# Hows is corn planting going in your state?



## Vol (Jul 5, 2009)

Check and see how folks around you are doing in their corn planting this spring?

Regards, Mike

Corn Planting Map


----------



## haybaler101 (Nov 30, 2008)

Well, Indiana is 6% done. I think it must all be in a 4 county area around me, because most people are wrapping up their corn and have a good start on beans already.


----------



## swmnhay (Jun 13, 2008)

I've onlt seen 3 fields planted so far, and I've put on 1300 miles in last few days.But i was up to NW Mn.Alot of wheat was going in the ground up there on friday.


----------



## mlappin (Jun 25, 2009)

only a few I've heard of planted a few test plots to make sure the planters are ready. It's been quite chilly lately, I'm going to get a thermometer out and check ground temp.


----------



## NDVA HAYMAN (Nov 24, 2009)

Some corn planted here. Calling for a hard freeze tonite 60 miles west of me but not here.
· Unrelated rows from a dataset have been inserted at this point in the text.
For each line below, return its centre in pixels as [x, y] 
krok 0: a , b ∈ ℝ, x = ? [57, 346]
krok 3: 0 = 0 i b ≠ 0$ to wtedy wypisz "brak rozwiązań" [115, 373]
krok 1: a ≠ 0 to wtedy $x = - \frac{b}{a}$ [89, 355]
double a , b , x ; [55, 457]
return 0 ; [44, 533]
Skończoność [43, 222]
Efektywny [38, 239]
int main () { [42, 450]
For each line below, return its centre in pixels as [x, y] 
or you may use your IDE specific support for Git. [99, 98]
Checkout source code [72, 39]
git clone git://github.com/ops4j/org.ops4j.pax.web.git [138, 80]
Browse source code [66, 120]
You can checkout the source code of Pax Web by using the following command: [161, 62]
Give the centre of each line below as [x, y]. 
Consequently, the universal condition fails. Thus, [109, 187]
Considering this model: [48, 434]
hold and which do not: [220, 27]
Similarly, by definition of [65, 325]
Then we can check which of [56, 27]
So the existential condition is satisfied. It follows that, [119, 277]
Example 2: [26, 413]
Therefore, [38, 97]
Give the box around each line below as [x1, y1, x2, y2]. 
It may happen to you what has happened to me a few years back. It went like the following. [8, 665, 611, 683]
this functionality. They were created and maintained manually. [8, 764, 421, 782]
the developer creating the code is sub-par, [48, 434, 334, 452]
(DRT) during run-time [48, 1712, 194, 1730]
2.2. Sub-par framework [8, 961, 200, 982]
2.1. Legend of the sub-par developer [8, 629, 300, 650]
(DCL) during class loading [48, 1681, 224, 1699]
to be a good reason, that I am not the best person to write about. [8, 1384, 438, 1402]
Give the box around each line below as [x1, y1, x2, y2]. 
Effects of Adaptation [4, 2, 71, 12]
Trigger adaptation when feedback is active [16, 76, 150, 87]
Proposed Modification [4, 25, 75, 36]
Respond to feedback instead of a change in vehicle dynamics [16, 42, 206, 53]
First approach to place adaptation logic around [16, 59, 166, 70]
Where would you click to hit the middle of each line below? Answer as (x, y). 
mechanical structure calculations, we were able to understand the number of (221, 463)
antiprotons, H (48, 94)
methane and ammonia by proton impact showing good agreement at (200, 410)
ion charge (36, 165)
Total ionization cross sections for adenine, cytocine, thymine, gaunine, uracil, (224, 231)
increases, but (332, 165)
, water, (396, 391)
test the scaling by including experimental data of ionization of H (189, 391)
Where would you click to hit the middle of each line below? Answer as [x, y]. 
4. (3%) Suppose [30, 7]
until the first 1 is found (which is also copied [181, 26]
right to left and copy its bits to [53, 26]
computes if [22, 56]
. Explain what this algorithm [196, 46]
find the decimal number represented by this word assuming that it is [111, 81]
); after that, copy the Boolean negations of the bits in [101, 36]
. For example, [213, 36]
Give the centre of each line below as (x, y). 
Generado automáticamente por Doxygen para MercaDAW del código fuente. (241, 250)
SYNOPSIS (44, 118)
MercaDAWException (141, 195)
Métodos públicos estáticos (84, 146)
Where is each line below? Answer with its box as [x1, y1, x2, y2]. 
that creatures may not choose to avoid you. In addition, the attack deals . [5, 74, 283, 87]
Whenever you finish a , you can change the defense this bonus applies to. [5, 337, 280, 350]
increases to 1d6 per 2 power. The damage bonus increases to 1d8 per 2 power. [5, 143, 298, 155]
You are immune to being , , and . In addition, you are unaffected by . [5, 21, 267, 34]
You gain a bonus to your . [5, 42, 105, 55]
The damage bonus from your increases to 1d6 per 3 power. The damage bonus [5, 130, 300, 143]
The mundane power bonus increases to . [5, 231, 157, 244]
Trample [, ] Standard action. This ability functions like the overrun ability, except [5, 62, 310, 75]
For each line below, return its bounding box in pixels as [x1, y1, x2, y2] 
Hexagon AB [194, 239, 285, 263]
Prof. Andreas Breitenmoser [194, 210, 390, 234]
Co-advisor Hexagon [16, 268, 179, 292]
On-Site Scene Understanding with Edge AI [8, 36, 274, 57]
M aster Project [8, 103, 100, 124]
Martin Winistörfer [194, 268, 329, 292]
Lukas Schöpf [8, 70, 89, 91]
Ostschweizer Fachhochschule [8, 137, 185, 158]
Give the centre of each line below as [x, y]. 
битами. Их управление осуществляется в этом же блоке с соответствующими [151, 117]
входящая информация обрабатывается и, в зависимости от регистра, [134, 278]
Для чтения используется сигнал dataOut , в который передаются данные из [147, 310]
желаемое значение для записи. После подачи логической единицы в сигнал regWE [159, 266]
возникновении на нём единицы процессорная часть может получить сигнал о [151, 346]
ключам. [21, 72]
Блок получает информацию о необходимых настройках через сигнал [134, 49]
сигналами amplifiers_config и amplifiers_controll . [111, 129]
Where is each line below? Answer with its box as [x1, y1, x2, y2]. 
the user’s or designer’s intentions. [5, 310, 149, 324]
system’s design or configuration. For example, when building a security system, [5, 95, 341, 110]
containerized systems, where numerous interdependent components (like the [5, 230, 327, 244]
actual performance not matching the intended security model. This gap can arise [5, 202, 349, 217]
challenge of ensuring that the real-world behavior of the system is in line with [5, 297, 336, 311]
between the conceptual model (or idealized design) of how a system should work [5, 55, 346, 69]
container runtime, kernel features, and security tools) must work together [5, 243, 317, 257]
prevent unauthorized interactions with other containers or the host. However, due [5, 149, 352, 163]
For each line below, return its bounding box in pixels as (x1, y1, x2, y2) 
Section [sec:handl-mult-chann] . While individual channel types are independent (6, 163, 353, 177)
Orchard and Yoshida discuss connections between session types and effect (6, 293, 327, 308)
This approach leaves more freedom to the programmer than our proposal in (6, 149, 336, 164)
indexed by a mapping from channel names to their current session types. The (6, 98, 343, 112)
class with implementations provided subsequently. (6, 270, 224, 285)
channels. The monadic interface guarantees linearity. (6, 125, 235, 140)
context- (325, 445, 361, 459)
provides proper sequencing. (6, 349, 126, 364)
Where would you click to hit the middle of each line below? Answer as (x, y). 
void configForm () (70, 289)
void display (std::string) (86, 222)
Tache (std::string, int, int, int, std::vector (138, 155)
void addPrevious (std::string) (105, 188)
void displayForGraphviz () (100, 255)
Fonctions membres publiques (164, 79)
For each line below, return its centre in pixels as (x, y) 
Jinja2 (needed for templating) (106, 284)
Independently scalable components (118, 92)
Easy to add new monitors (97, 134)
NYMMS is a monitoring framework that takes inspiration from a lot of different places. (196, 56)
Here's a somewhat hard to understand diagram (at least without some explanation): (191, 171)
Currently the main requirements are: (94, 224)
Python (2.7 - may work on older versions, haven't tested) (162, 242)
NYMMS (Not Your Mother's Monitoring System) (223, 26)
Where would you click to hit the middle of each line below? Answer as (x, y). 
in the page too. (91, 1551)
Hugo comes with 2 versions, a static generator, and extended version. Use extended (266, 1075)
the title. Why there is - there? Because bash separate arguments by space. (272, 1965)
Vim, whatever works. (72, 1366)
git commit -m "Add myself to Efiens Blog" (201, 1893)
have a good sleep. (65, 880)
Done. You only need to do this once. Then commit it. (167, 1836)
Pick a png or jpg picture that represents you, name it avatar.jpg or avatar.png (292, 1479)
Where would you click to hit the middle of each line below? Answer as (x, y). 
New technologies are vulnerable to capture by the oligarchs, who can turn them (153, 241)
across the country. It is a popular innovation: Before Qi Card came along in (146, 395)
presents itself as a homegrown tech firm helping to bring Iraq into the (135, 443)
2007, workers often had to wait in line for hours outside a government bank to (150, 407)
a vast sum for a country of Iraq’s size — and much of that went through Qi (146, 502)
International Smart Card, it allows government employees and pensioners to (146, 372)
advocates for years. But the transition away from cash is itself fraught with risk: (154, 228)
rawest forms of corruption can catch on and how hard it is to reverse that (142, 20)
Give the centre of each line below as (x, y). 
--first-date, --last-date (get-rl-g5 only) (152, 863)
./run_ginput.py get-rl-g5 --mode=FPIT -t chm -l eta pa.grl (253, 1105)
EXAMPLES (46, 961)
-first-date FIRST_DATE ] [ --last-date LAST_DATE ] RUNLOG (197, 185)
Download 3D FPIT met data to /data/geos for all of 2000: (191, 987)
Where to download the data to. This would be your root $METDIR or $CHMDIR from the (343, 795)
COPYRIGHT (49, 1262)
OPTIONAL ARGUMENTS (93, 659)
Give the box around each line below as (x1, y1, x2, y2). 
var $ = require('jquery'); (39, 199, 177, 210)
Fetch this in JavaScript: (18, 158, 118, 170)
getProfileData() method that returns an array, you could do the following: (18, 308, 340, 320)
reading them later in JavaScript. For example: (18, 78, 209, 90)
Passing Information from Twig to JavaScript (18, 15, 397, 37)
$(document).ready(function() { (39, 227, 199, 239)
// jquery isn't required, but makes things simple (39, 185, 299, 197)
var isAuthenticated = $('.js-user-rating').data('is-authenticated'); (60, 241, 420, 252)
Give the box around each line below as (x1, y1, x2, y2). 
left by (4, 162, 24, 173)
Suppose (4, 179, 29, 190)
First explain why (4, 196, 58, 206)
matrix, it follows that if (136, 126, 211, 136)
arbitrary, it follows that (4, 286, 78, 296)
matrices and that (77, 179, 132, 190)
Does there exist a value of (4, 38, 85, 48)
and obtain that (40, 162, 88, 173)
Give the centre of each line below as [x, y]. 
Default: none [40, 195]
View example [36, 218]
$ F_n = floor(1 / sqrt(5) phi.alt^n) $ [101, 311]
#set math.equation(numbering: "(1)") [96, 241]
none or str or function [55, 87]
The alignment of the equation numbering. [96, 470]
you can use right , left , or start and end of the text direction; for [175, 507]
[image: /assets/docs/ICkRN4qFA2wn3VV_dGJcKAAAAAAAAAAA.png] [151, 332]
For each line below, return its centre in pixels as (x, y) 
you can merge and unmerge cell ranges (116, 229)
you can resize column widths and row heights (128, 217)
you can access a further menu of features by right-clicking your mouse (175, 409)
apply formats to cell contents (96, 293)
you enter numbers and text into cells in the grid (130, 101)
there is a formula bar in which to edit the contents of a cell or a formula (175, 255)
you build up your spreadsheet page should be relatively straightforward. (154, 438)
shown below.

Keeping our fingers crossed for everyone.


----------



## haybaler101 (Nov 30, 2008)

Got done planting last nite, think I can start on second planting later in the week. 31.5 degrees right now and dropping.


----------



## swmnhay (Jun 13, 2008)

haybaler101 said:


> Got done planting last nite, think I can start on second planting later in the week. 31.5 degrees right now and dropping.


One guy here always said he had to start early so he had time to replant some fields.And he always replanted a few!This was a few yrs back and inputs were a lot less then they are now.


----------